Merge pull request #756 from mi804/flux-eligen

fix flux-eligen bug
2026-03-22 08:40:47 +00:00 · 2025-08-06 20:09:00 +08:00
parent d0b9b25db7 970403f78e
commit d20680baae
3 changed files with 3 additions and 4 deletions
--- a/diffsynth/models/flux_dit.py
+++ b/diffsynth/models/flux_dit.py
@@ -375,8 +375,7 @@ class FluxDiT(torch.nn.Module):
        return attention_mask
-    def process_entity_masks(self, hidden_states, prompt_emb, entity_prompt_emb, entity_masks, text_ids, image_ids):
+    def process_entity_masks(self, hidden_states, prompt_emb, entity_prompt_emb, entity_masks, text_ids, image_ids, repeat_dim):
        repeat_dim = hidden_states.shape[1]
        max_masks = 0
        attention_mask = None
        prompt_embs = [prompt_emb]
--- a/diffsynth/pipelines/flux_image.py
+++ b/diffsynth/pipelines/flux_image.py
@@ -762,7 +762,7 @@ def lets_dance_flux(
    hidden_states = dit.x_embedder(hidden_states)

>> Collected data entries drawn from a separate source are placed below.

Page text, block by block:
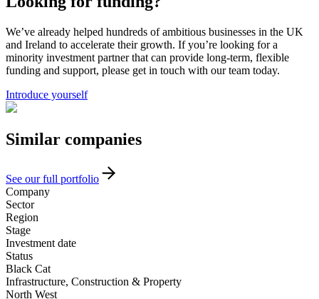
We’ve already helped hundreds of ambitious businesses in the UK
and Ireland to accelerate their growth. If you’re looking for a
minority investment partner that can provide long-term, flexible
funding and support, please get in touch with our team today.
Introduce yourself
Similar companies
See our full portfolio
Company
Sector
Region
Stage
Investment date
Status
Black Cat
Infrastructure, Construction & Property
North West
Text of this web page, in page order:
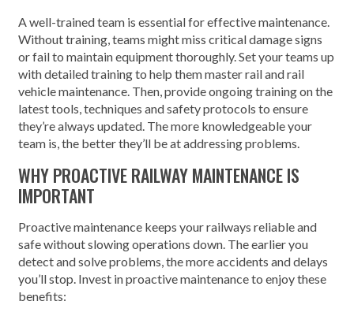
A well-trained team is essential for effective maintenance.
Without training, teams might miss critical damage signs
or fail to maintain equipment thoroughly. Set your teams up
with detailed training to help them master rail and rail
vehicle maintenance. Then, provide ongoing training on the
latest tools, techniques and safety protocols to ensure
they’re always updated. The more knowledgeable your
team is, the better they’ll be at addressing problems.
WHY PROACTIVE RAILWAY MAINTENANCE IS
IMPORTANT
Proactive maintenance keeps your railways reliable and
safe without slowing operations down. The earlier you
detect and solve problems, the more accidents and delays
you’ll stop. Invest in proactive maintenance to enjoy these
benefits:
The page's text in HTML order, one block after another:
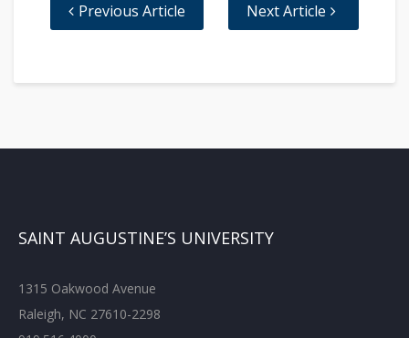
Previous Article Next Article
SAINT AUGUSTINE’S UNIVERSITY
1315 Oakwood Avenue
Raleigh, NC 27610-2298
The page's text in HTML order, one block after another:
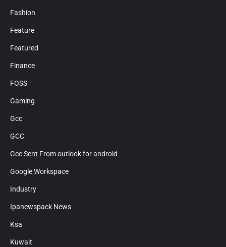
Fashion
Feature
Featured
Finance
FOSS
Gaming
Gcc
GCC
Gcc Sent From outlook for android
Google Workspace
Industry
Ipanewspack News
Ksa
Kuwait

    if entity_prompt_emb is not None and entity_masks is not None:
-        prompt_emb, image_rotary_emb, attention_mask = dit.process_entity_masks(hidden_states, prompt_emb, entity_prompt_emb, entity_masks, text_ids, image_ids)

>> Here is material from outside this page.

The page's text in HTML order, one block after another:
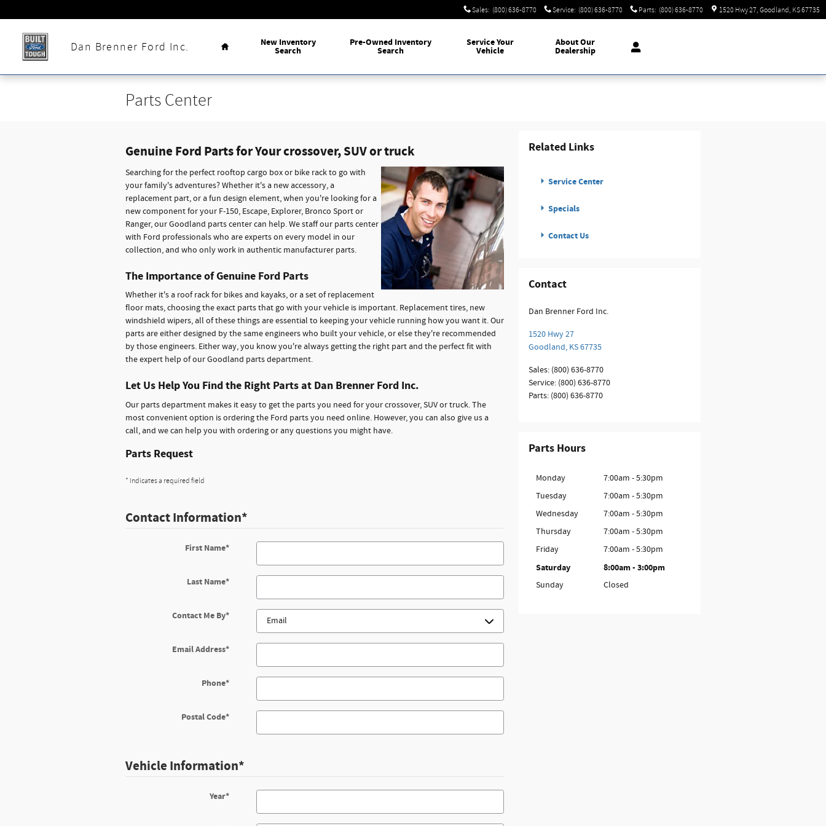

+        prompt_emb, image_rotary_emb, attention_mask = dit.process_entity_masks(hidden_states, prompt_emb, entity_prompt_emb, entity_masks, text_ids, image_ids, 16)
    else:
        prompt_emb = dit.context_embedder(prompt_emb)
        image_rotary_emb = dit.pos_embedder(torch.cat((text_ids, image_ids), dim=1))
--- a/diffsynth/pipelines/flux_image_new.py
+++ b/diffsynth/pipelines/flux_image_new.py
@@ -1233,7 +1233,7 @@ def model_fn_flux_image(
    # EliGen
    if entity_prompt_emb is not None and entity_masks is not None:
-        prompt_emb, image_rotary_emb, attention_mask = dit.process_entity_masks(hidden_states, prompt_emb, entity_prompt_emb, entity_masks, text_ids, image_ids)
+        prompt_emb, image_rotary_emb, attention_mask = dit.process_entity_masks(hidden_states, prompt_emb, entity_prompt_emb, entity_masks, text_ids, image_ids, latents.shape[1])
    else:
        prompt_emb = dit.context_embedder(prompt_emb)
        image_rotary_emb = dit.pos_embedder(torch.cat((text_ids, image_ids), dim=1))